Switching to mercury free sphygmomanometers in clinical settings has not caused problems in clinical diagnosis and monitoring in Sweden or Brazil. The Swedish government, in fact, has completely eliminated mercury column sphygmomanometers.

After considering the scientific evidence, a report produced by the World Health Organization (WHO) department addressing cardiovascular diseases concluded in 2005 that even in low resource settings, "in light of the toxicity of mercury, it is recommended that mercury blood pressure measuring devices be gradually phased out in favour of affordable, validated, professional electronic devices."

One problem that several hospitals in developing countries have encountered as they substitute mercury-containing sphygmomanometers is that many aneroid and digital devices are of poor quality yet many devices currently produced satisfy the criteria of professional organizations such as the British Hypertension Society, the European Hypertension Society and the Association for the Advancement of Medical Instrumentation. The British Hypertension Society (BHS) has created a list of vendors of sphygmomanometers that have met the BHS criteria and are suitable for clinical practice and posted it on their web site .

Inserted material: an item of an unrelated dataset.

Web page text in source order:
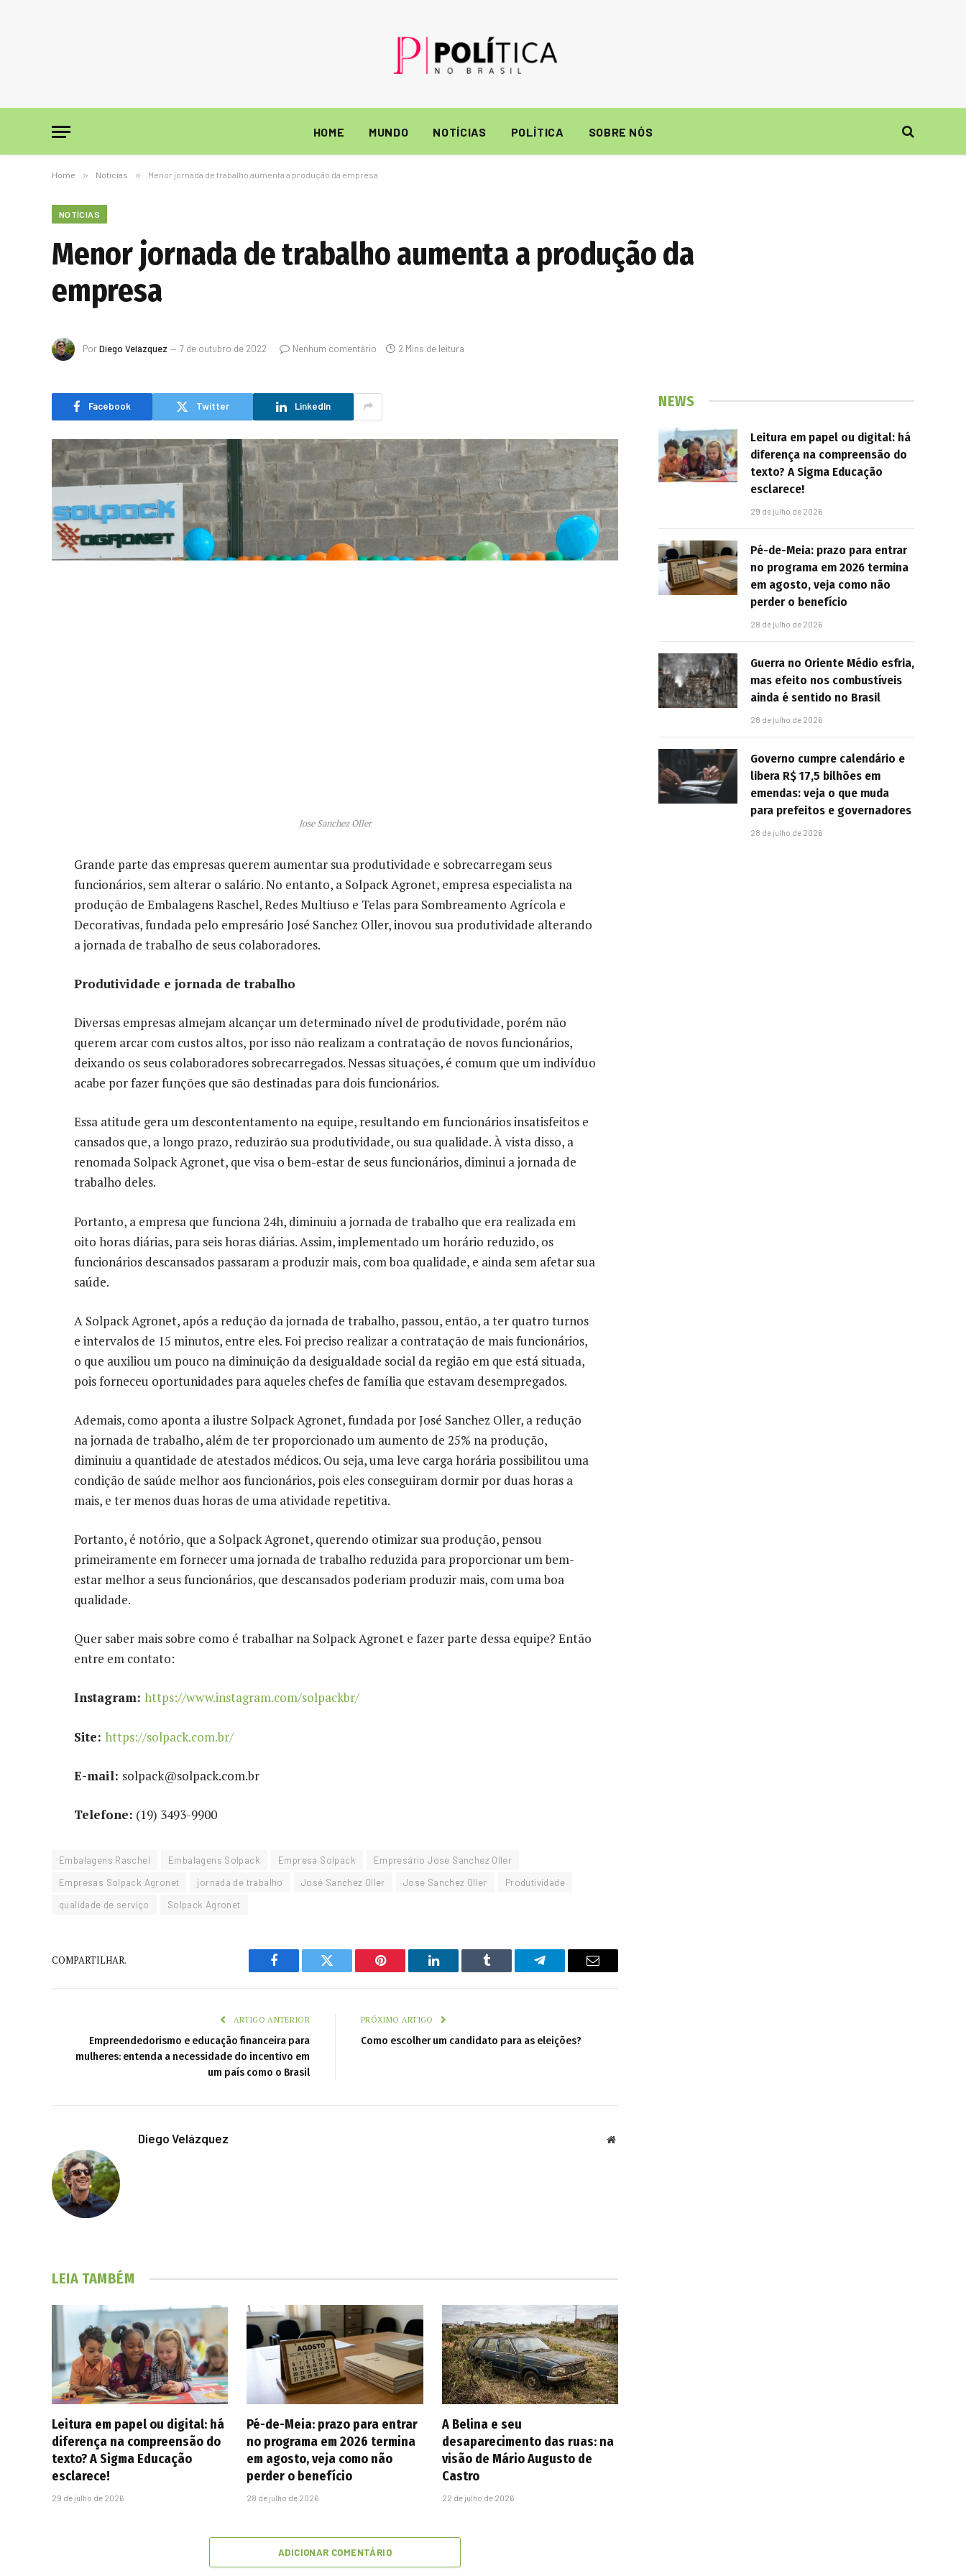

The above cited WHO report points out that international protocols for blood pressure measuring device validation have been released by the Association for the Advancement of Medical Instrumentation, the British Hypertension Society, and the European Society of Hypertension Working Group on Blood Pressure Measurement.

Affordability

Many healthcare practitioners are concerned about the availability of alternatives. In fact, there are many mercury-free thermometers and sphygmomanometers available from major medical equipment suppliers who service the global market.

Yet the issue of affordability is still a challenging one, especially where the costs of human and environmental impacts of mercury releases are not included in the health institution's accounts or budgets. From a developing economy's perspective, these costs must be taken into account in national strategic planning.

In countries such as the United States, where market demand for mercury alternatives has begun to be felt and clean up costs quantitated a mercury free purchasing policy has become the most economic. In a study done by Kaiser Permanente, the largest not-for-profit Health Maintenance Organization (HMO) in the United States, it was determined that when associated lifecycle costs are included (compliance, liability, training, etc.) the total cost per unit of an aneroid sphygmomanometer is about 1/3 that of a mercury-containing device. Mercury-containing devices are no longer being purchased by Kaiser Permanente.

Yet in the global market, mercury-based medical devices are still significantly less expensive than their digital or aneroid counterparts. In the absence of strict environmental health regulations, and with limited healthcare budgets, many health care systems and hospitals today still face the challenge of deciding between a mercury device and its alternative. Those facilities with limited budgets have been able to successfully avoid this road block through operational strategies.

For example, when planning future budgets hospitals are counting the frequent mercury thermometer breakages for inclusion in the cost of current practices for comparison with the cost of a digital or mercury-free alternative. Frequently, the additive cost is comparable to the replacement cost of the mercury thermometers, as the alternatives are typically more durable.